When to use `defineAgent`

In-process function

Call your own function directly inside send. Zero network overhead — the fastest possible eval loop, ideal for unit-level semantic tests in CI.

Remote HTTP service

Issue a fetch inside send using whatever protocol your service speaks. The URL, auth, and request shape are your business; niceeval never sees them.

The `defineAgent` shape

defineAgent accepts a plain object with three fields. The send function is the only place you need to write any logic.

import { defineAgent } from "niceeval/adapter";

defineAgent({
  name: string;                          // used for reports and grouping
  capabilities: AgentCapabilities;       // declares what this agent can do
  async send(input: TurnInput, ctx: AgentContext): Promise<Turn>;
});

`AgentCapabilities`

Declaring capabilities lets niceeval shape the t context that eval authors receive. If a capability is absent, the corresponding assertions are not available at the type level — you get a compile-time error rather than a runtime surprise.

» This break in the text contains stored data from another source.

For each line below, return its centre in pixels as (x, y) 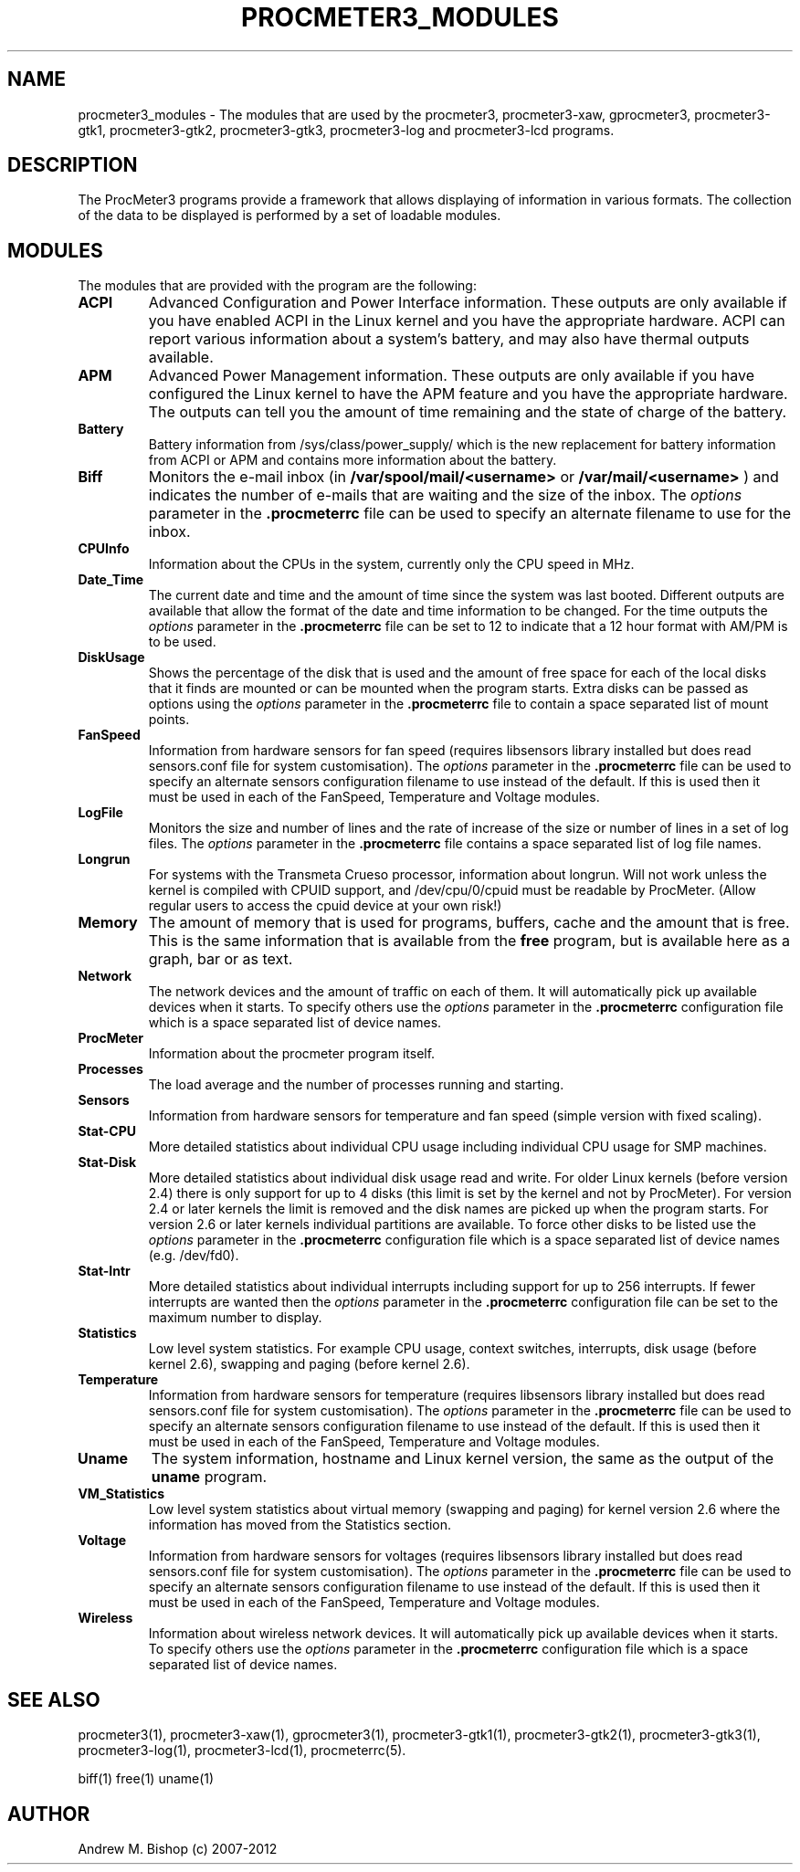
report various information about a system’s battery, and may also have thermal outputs (449, 339)
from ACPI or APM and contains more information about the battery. (353, 460)
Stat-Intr (104, 1271)
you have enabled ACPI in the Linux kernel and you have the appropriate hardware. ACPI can (467, 321)
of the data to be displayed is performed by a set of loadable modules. (289, 216)
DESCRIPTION (73, 165)
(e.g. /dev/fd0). (194, 1256)
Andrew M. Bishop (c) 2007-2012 (178, 1848)
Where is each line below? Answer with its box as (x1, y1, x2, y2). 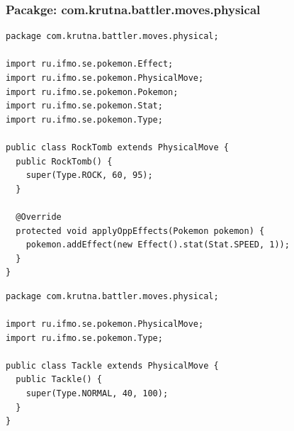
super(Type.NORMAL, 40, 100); (26, 388, 169, 399)
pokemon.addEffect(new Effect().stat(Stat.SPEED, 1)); (26, 240, 290, 250)
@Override (16, 211, 62, 222)
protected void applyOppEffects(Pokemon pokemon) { (16, 225, 265, 236)
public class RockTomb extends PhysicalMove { (6, 142, 229, 152)
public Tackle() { (16, 374, 103, 385)
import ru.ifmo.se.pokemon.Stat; (6, 101, 163, 111)
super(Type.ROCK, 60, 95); (26, 170, 153, 181)
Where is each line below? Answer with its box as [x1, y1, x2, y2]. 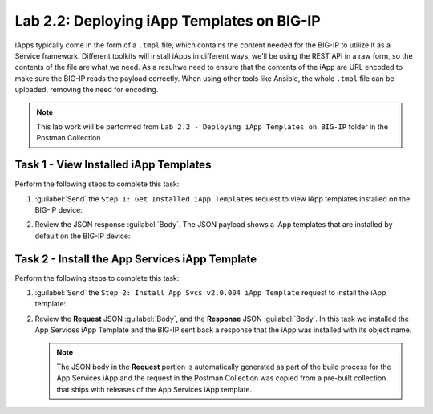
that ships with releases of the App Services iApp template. [56, 384, 253, 394]
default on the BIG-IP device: [34, 231, 131, 241]
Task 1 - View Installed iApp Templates [14, 158, 212, 172]
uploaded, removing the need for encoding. [14, 85, 159, 95]
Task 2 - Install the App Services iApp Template [14, 252, 257, 266]
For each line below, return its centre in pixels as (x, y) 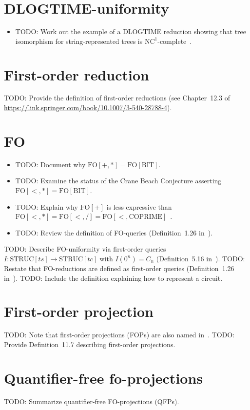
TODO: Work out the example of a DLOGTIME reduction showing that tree (131, 31)
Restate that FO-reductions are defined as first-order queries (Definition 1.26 (119, 268)
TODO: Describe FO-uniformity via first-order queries (85, 249)
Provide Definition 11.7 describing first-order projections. (90, 344)
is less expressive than (139, 206)
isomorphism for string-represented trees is (79, 41)
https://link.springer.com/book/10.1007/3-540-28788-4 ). (88, 107)
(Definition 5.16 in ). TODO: (201, 258)
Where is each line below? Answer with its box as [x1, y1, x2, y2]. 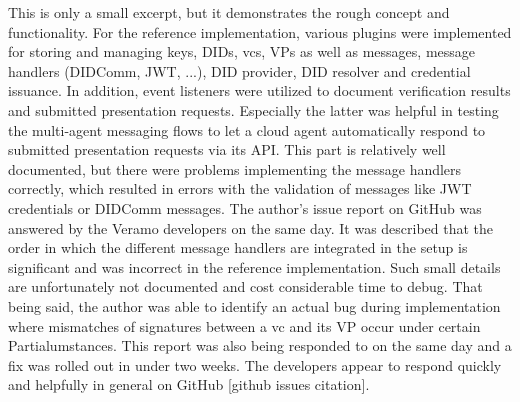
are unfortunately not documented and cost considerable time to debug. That [8, 276, 483, 297]
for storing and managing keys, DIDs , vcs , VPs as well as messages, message [8, 41, 476, 62]
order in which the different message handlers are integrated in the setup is [8, 237, 468, 258]
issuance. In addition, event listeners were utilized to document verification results [8, 80, 511, 101]
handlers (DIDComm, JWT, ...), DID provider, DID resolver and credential [8, 60, 471, 81]
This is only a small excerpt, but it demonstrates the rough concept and [8, 2, 450, 22]
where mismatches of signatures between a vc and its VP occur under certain [8, 315, 481, 336]
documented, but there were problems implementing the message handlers [8, 158, 462, 179]
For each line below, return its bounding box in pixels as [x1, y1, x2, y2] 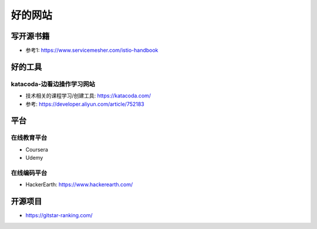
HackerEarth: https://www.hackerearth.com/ [25, 181, 133, 188]
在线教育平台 [11, 134, 48, 142]
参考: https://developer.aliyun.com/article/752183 [25, 100, 145, 107]
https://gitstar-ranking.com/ [25, 212, 93, 219]
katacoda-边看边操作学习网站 [11, 80, 95, 88]
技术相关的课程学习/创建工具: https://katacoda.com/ [25, 92, 151, 99]
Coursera [25, 146, 48, 153]
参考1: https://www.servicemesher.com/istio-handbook [25, 47, 158, 54]
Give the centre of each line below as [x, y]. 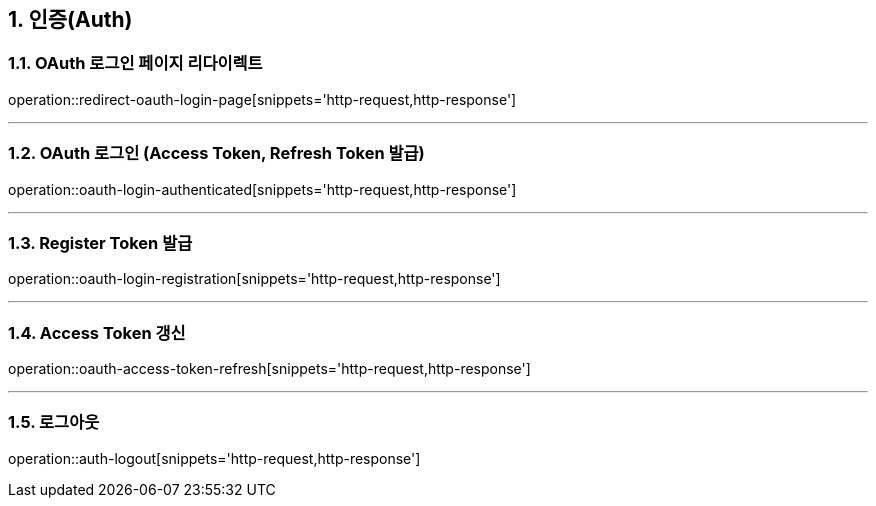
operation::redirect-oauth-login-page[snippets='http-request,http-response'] [262, 99]
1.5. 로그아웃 [54, 422]
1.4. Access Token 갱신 [97, 332]
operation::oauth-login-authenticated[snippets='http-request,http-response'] [262, 189]
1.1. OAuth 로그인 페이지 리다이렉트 [135, 63]
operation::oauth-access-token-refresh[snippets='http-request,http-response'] [269, 369]
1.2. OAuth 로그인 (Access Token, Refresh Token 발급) [216, 153]
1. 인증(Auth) [70, 19]
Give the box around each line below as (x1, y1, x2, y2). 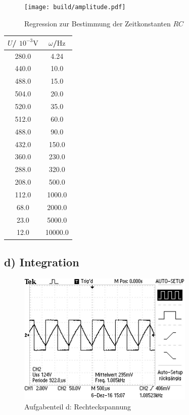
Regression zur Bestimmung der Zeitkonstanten (24, 18, 171, 28)
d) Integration (4, 254, 79, 269)
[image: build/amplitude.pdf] (24, 4, 126, 11)
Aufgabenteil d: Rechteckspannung (24, 401, 131, 411)
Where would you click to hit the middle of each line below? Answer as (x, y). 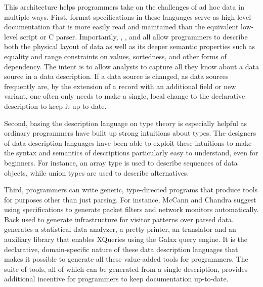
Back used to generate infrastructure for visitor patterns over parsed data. (119, 219)
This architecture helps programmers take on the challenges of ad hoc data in (124, 7)
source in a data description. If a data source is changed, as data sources (116, 76)
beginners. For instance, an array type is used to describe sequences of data (121, 162)
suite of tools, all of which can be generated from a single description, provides (126, 269)
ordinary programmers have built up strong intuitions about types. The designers (130, 133)
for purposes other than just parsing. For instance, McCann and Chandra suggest (130, 199)
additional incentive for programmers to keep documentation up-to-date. (116, 279)
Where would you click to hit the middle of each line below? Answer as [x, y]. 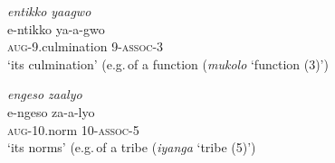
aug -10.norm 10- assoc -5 [73, 129]
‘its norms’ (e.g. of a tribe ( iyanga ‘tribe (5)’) [132, 147]
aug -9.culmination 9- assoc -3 [86, 46]
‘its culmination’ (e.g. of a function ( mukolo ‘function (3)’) [168, 63]
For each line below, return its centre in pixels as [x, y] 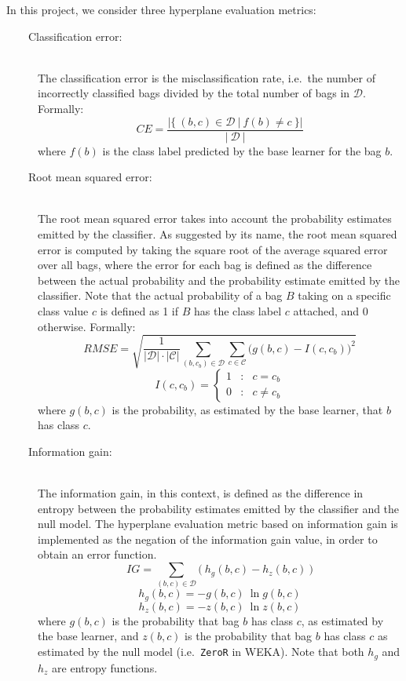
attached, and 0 [331, 310]
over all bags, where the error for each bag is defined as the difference [205, 265]
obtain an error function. [97, 554]
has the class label [238, 310]
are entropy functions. [105, 667]
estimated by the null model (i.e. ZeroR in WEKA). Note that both [201, 652]
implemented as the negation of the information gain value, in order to [208, 539]
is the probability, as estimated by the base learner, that [247, 409]
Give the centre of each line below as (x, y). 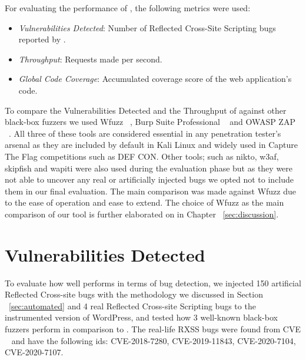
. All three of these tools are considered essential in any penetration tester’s (145, 133)
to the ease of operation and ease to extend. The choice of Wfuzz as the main (144, 202)
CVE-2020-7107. (34, 352)
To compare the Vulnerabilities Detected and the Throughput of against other (146, 110)
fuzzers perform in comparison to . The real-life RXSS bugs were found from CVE (153, 329)
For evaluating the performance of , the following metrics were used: (128, 8)
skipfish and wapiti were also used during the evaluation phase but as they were (149, 168)
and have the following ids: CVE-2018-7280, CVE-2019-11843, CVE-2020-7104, (154, 340)
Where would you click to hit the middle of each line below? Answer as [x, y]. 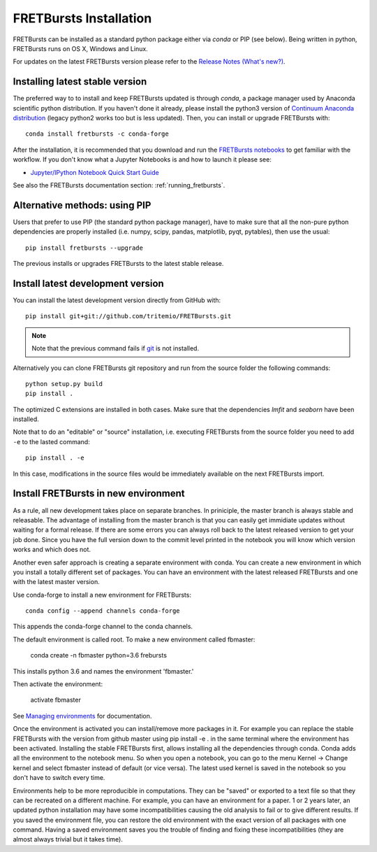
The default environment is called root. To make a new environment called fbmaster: [134, 639]
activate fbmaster [56, 700]
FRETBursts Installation [82, 18]
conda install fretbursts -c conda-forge [97, 134]
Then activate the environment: [58, 684]
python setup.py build [64, 384]
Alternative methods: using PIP [82, 205]
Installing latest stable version [80, 81]
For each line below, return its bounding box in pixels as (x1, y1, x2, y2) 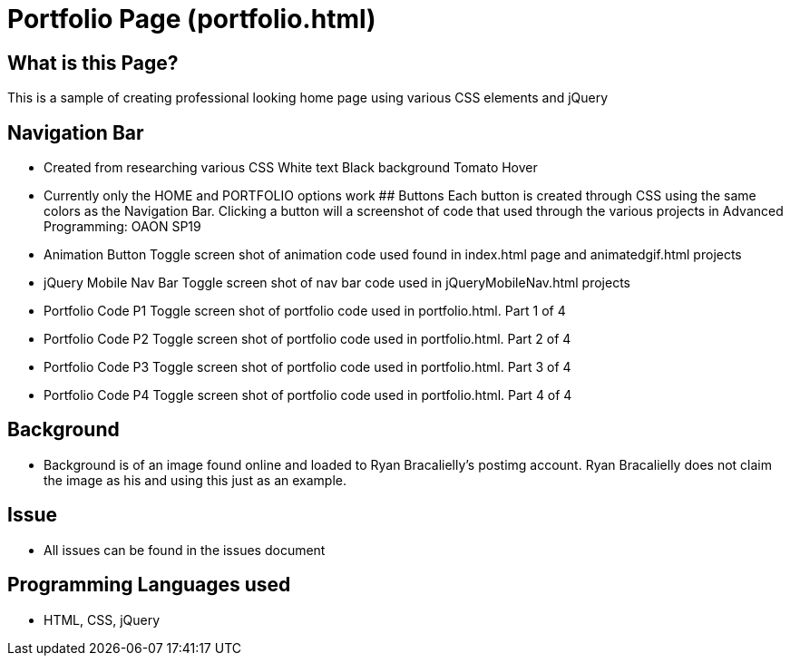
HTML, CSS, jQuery (44, 611, 161, 628)
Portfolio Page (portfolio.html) (7, 4, 376, 34)
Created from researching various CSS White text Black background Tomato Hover (44, 160, 538, 176)
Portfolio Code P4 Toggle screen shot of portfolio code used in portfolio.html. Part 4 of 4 (44, 387, 572, 404)
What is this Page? (7, 51, 179, 74)
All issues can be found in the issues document (44, 541, 326, 558)
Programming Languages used (7, 573, 291, 597)
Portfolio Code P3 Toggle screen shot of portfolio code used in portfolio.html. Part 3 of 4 (44, 359, 571, 375)
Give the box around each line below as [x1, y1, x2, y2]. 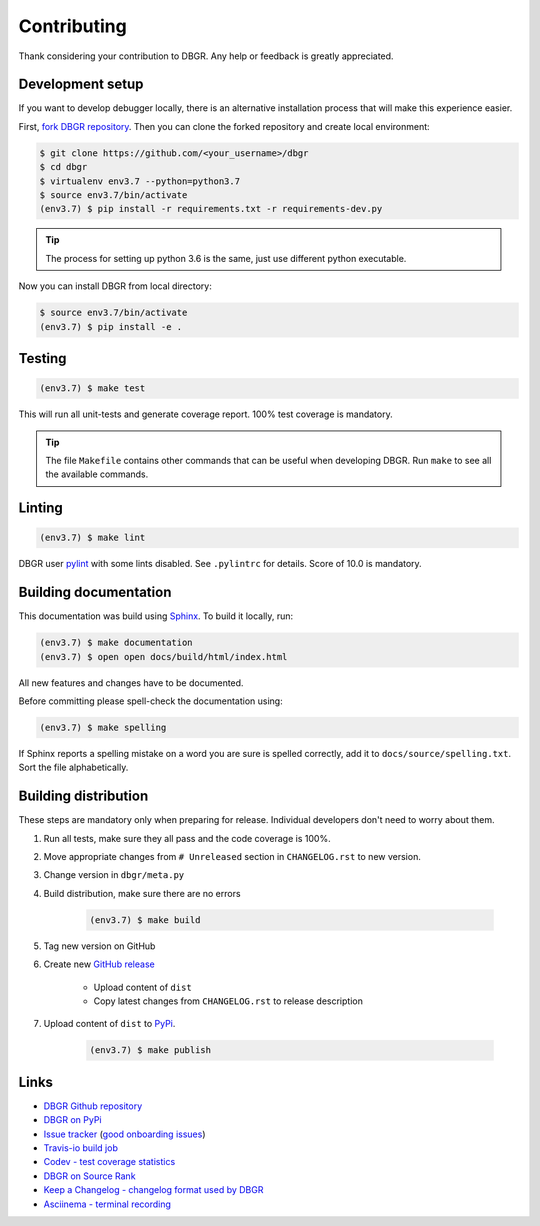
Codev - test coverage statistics [43, 1156, 176, 1168]
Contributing [18, 15, 127, 37]
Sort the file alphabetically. [18, 761, 129, 774]
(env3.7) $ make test [39, 383, 146, 394]
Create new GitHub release [43, 958, 155, 970]
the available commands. [45, 468, 149, 480]
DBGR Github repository [43, 1100, 143, 1112]
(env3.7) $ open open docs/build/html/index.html [39, 651, 288, 662]
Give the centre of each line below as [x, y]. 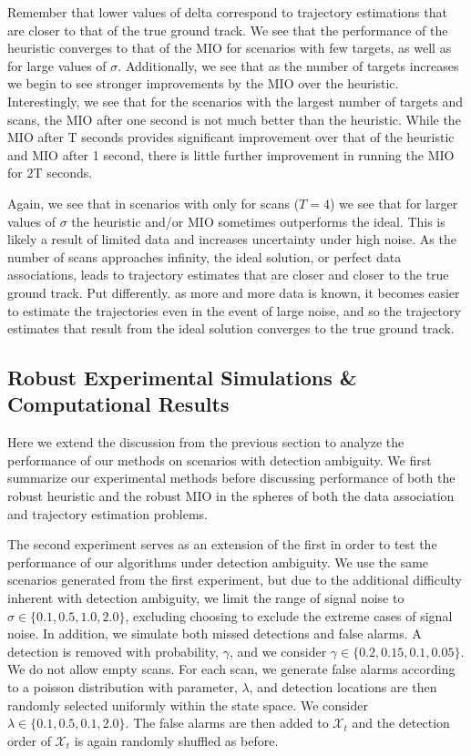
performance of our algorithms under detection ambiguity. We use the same [218, 562]
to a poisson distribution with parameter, [123, 687]
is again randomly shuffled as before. [176, 740]
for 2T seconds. [50, 173]
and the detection [401, 723]
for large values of [57, 65]
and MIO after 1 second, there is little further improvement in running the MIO [231, 154]
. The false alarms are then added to [227, 723]
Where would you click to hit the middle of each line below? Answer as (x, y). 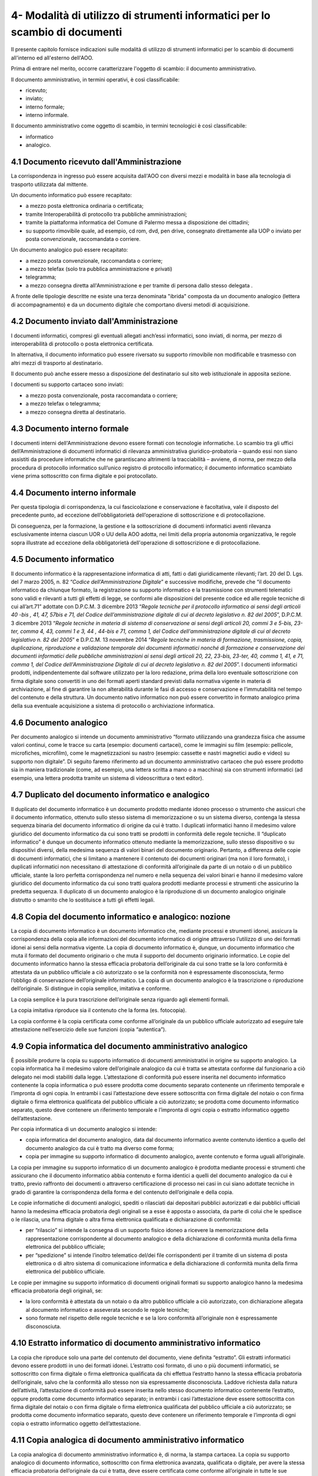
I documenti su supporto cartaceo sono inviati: (67, 384)
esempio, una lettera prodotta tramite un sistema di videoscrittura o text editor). (107, 778)
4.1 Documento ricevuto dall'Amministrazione (96, 162)
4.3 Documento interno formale (70, 429)
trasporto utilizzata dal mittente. (49, 184)
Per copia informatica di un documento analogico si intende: (84, 1129)
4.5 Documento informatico (63, 559)
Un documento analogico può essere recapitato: (69, 250)
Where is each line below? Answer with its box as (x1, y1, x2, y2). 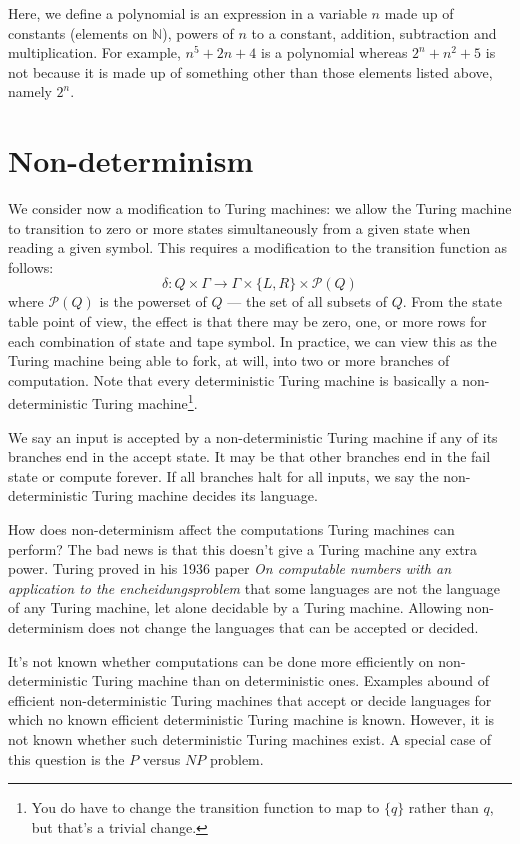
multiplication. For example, (8, 42, 181, 63)
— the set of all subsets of (227, 291, 388, 312)
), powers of (162, 22, 234, 43)
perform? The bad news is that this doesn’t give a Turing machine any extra (8, 538, 478, 559)
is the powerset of (99, 291, 207, 312)
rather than (408, 797, 479, 818)
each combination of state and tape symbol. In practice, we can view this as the (8, 330, 497, 351)
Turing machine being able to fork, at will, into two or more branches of (8, 350, 450, 371)

interface AgentCapabilities {
  conversation?: boolean;       // supports multiple send() calls per eval (t.reply, t.newSession)
  toolObservability?: boolean;  // produces action.* events  →  t.calledTool, t.toolOrder, etc.
  sandbox?: boolean;            // sandbox agents only — do not set it on a remote agent
}

The sandbox capability — which enables t.sandbox.diff, t.fileChanged, and related assertions — is only meaningful for sandbox agents that run in an isolated filesystem. Remote and in-process agents should declare only conversation and toolObservability.

`AgentContext`

The runner passes ctx into every send call. Use ctx.signal to respect cancellation, ctx.model to forward the experiment’s model tier to your agent, and ctx.flags to read feature flags defined by the experiment.

interface AgentContext {
  readonly signal: AbortSignal;
  readonly model?: string;                             // set by the experiment; omit → agent's default
  readonly flags: Readonly<Record<string, unknown>>;  // experiment feature flags, forwarded to agent
  readonly sandbox?: Sandbox;                         // sandbox agents only
  readonly session: { id?: string; readonly isNew: boolean };
  log(msg: string): void;
}

`Turn` — what `send` returns

interface Turn {
  readonly events: StreamEvent[];                        // ★ the normalized event stream
  readonly data?: unknown;                               // structured output for outputEquals / outputMatches
  readonly status: "completed" | "failed" | "waiting";  // "waiting" means parked at a HITL prompt
  readonly usage?: Usage;                                // optional token usage
}

The events array is the heart of every Turn. All assertions — t.calledTool, t.messageIncludes, t.eventOrder, and the rest — derive from this single stream. Populating it correctly is the only real job of a remote adapter.

In-process adapter example

Use an in-process adapter when your agent is a TypeScript function you can import directly. There is no network round-trip, and you get full type safety.

// agents/classify.ts
import { defineAgent } from "niceeval/adapter";
import { classifyIntent } from "../src/agent.js";

export default defineAgent({
  name: "classify",
  capabilities: {},
  async send(input, ctx) {
    const result = await classifyIntent(input.text, { signal: ctx.signal });

    return {
      events: [
        { type: "message", role: "assistant", text: result.label },
      ],
      data: result,          // available as turn.data in outputEquals / outputMatches
      status: "completed",
    };
  },
});

You don’t need to declare conversation or toolObservability if your function doesn’t support them. Omitting a capability simply means the corresponding t.* methods won’t appear in eval authors’ type signatures.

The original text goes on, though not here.